After having created a STAC catalog with the metadata for the  Daymet dataset, we now procede to retrieve the files that are relevant for the extended Spring Index model calculations over our area of interest (i.e. the continental North America). Only for this region, we thus retrieve the assets corresponding to the following three parameters: maximum temperature, minimum temperature, and duration of the daylight period. 

The data files are stored beside the metadata files on the dCache storage. Links within the catalog are updated to point to the files that have been retrieved to SURF infrastructures.

### 3.2 Dowload

We first select the only sub-catalog with the items related to the continental North America (collection ID: `region-na`): 

In [16]:
collection_na = catalog.get_child("region-na")
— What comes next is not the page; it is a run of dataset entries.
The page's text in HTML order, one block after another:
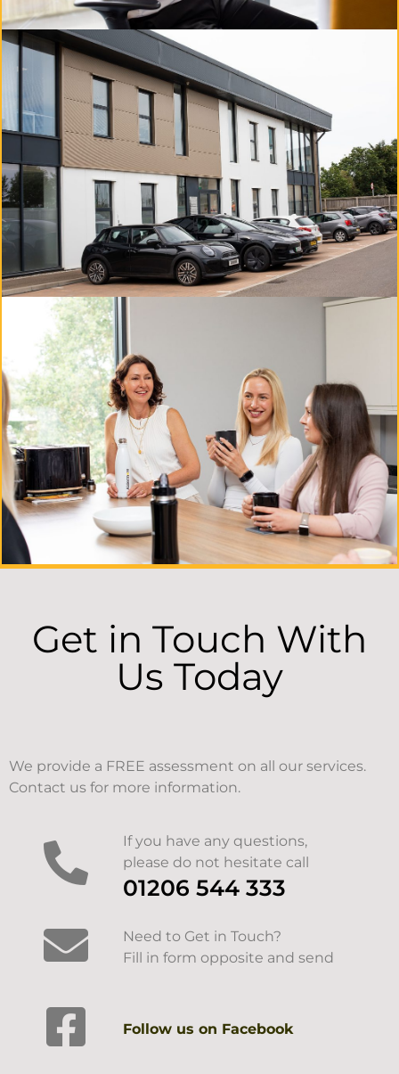
Get in Touch With
Us Today
We provide a FREE assessment on all our services.
Contact us for more information.
If you have any questions,
please do not hesitate call
01206 544 333
Need to Get in Touch?
Fill in form opposite and send
Follow us on Facebook
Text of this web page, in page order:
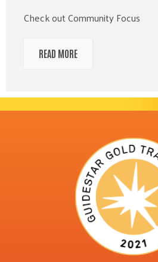
Check out Community Focus
READ MORE
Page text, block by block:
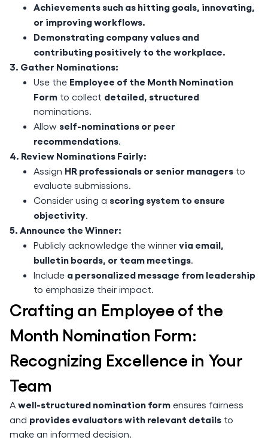
Achievements such as hitting goals, innovating,
or improving workflows.
Demonstrating company values and
contributing positively to the workplace.
3. Gather Nominations:
Use the Employee of the Month Nomination
Form to collect detailed, structured
nominations.
Allow self-nominations or peer
recommendations.
4. Review Nominations Fairly:
Assign HR professionals or senior managers to
evaluate submissions.
Consider using a scoring system to ensure
objectivity.
5. Announce the Winner:
Publicly acknowledge the winner via email,
bulletin boards, or team meetings.
Include a personalized message from leadership
to emphasize their impact.
Crafting an Employee of the
Month Nomination Form:
Recognizing Excellence in Your
Team
A well-structured nomination form ensures fairness
and provides evaluators with relevant details to
make an informed decision.
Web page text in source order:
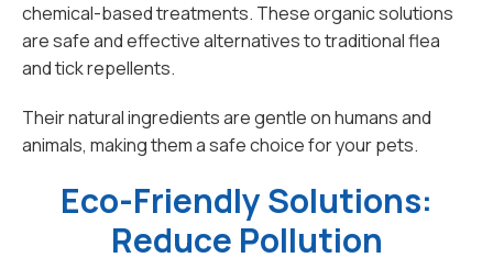
chemical-based treatments. These organic solutions
are safe and effective alternatives to traditional flea
and tick repellents.
Their natural ingredients are gentle on humans and
animals, making them a safe choice for your pets.
Eco-Friendly Solutions:
Reduce Pollution
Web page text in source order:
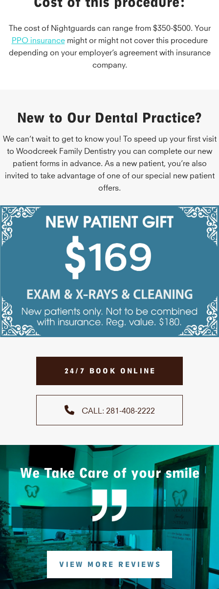
The cost of Nightguards can range from $350-$500. Your
PPO insurancemight or might not cover this procedure
depending on your employer’s agreement with insurance
company.
New to Our Dental Practice?
We can’t wait to get to know you! To speed up your first visit
to Woodcreek Family Dentistry you can complete our new
patient forms in advance. As a new patient, you’re also
invited to take advantage of one of our special new patient
offers.
24/7 BOOK ONLINE
CALL: 281-408-2222
We Take Care of your smile
VIEW MORE REVIEWS
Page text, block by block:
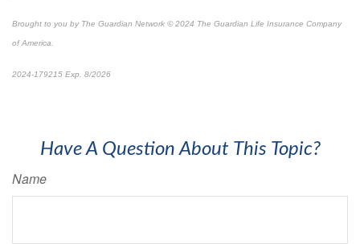
Brought to you by The Guardian Network © 2024 The Guardian Life Insurance Company
of America.
2024-179215 Exp. 8/2026
Have A Question About This Topic?
Name
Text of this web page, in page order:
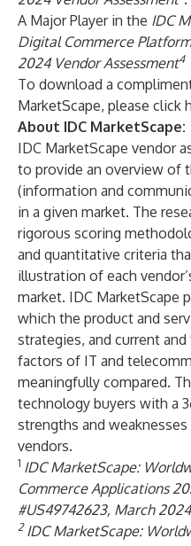
A Major Player in the IDC
Digital Commerce
2024 Vendor Assessment4
To download a
MarketScape, please click
About IDC MarketScape:
IDC MarketScape vendor
to provide an overview of
(information and
in a given market. The
rigorous scoring
and quantitative criteria
illustration of each
market. IDC MarketScape
which the product and
strategies, and current
factors of IT and
meaningfully compared.
technology buyers with a
strengths and
vendors.
1 IDC MarketScape:
Commerce Applications
#US49742623, March
2 IDC MarketScape:
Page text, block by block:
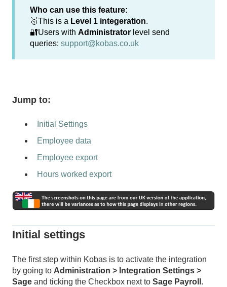
Who can use this feature:
🥇This is a Level 1 integeration.
🔐Users with Administrator level send
queries: support@kobas.co.uk
Jump to:
Initial Settings
Employee data
Employee export
Hours worked export
Initial settings
The first step within Kobas is to activate the integration
by going to Administration > Integration Settings >
Sage and ticking the Checkbox next to Sage Payroll .
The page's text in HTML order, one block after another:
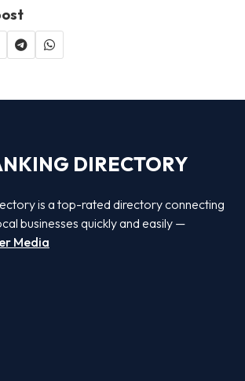
DIRECTORY
is a top-rated directory connecting
businesses quickly and easily —
Media
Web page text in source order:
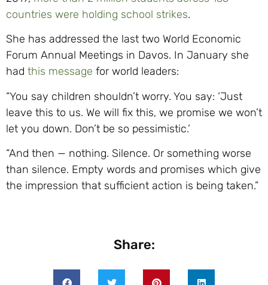
countries were holding school strikes.
She has addressed the last two World Economic
Forum Annual Meetings in Davos. In January she
had this message for world leaders:
“You say children shouldn’t worry. You say: ‘Just
leave this to us. We will fix this, we promise we won’t
let you down. Don’t be so pessimistic.’
“And then — nothing. Silence. Or something worse
than silence. Empty words and promises which give
the impression that sufficient action is being taken.”
Share:
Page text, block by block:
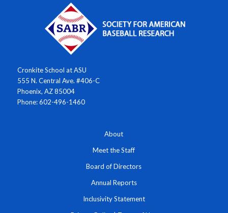
Cronkite School at ASU
555 N. Central Ave. #406-C
Phoenix, AZ 85004
Phone: 602-496-1460
About
Meet the Staff
Board of Directors
Annual Reports
Inclusivity Statement
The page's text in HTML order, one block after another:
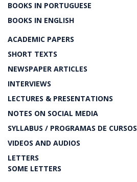
BOOKS IN PORTUGUESE
BOOKS IN ENGLISH
ACADEMIC PAPERS
SHORT TEXTS
NEWSPAPER ARTICLES
INTERVIEWS
LECTURES & PRESENTATIONS
NOTES ON SOCIAL MEDIA
SYLLABUS / PROGRAMAS DE CURSOS
VIDEOS AND AUDIOS
LETTERS
SOME LETTERS
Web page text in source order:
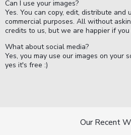
Can I use your images?
Yes. You can copy, edit, distribute and
commercial purposes. All without
credits to us, but we are happier if you
What about social media?
Yes, you may use our images on your
yes it's free :)
Our Recent
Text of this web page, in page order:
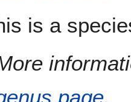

Finally, we download the assets to the storage and save the catalog with the updated links:

In [None]:
for asset_key in ("tmin", "tmax", "dayl"):
    copy_asset(
        catalog=collection_na,
        asset_key=asset_key,
        update_catalog=True,
        max_workers=4
    )

In [None]:
catalog.normalize_and_save(f"{dcache_root}/{catalog_id}")

The data downloaded amounts to ~940 GiB. Using 4 workers to retrieve the items' assets in parallel, the cells above complete in ~7 hours.